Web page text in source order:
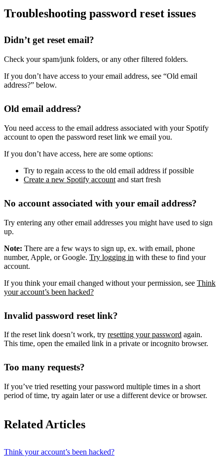
Troubleshooting password reset issues
Didn’t get reset email?
Check your spam/junk folders, or any other filtered folders.
If you don’t have access to your email address, see “Old email
address?” below.
Old email address?
You need access to the email address associated with your Spotify
account to open the password reset link we email you.
If you don’t have access, here are some options:
Try to regain access to the old email address if possible
Create a new Spotify account and start fresh
No account associated with your email address?
Try entering any other email addresses you might have used to sign
up.
Note: There are a few ways to sign up, ex. with email, phone
number, Apple, or Google. Try logging in with these to find your
account.
If you think your email changed without your permission, see Think
your account’s been hacked?
Invalid password reset link?
If the reset link doesn’t work, try resetting your password again.
This time, open the emailed link in a private or incognito browser.
Too many requests?
If you’ve tried resetting your password multiple times in a short
period of time, try again later or use a different device or browser.
Related Articles
Think your account’s been hacked?

▸ **Exercise directions**: Pictures excluded, copy the lines exactly from where the material starts to the line with "Invalid password reset link?", inclusive.

▸ **Written response**:
Web page text in source order:
Troubleshooting password reset issues
Didn’t get reset email?
Check your spam/junk folders, or any other filtered folders.
If you don’t have access to your email address, see “Old email
address?” below.
Old email address?
You need access to the email address associated with your Spotify
account to open the password reset link we email you.
If you don’t have access, here are some options:
Try to regain access to the old email address if possible
Create a new Spotify account and start fresh
No account associated with your email address?
Try entering any other email addresses you might have used to sign
up.
Note: There are a few ways to sign up, ex. with email, phone
number, Apple, or Google. Try logging in with these to find your
account.
If you think your email changed without your permission, see Think
your account’s been hacked?
Invalid password reset link?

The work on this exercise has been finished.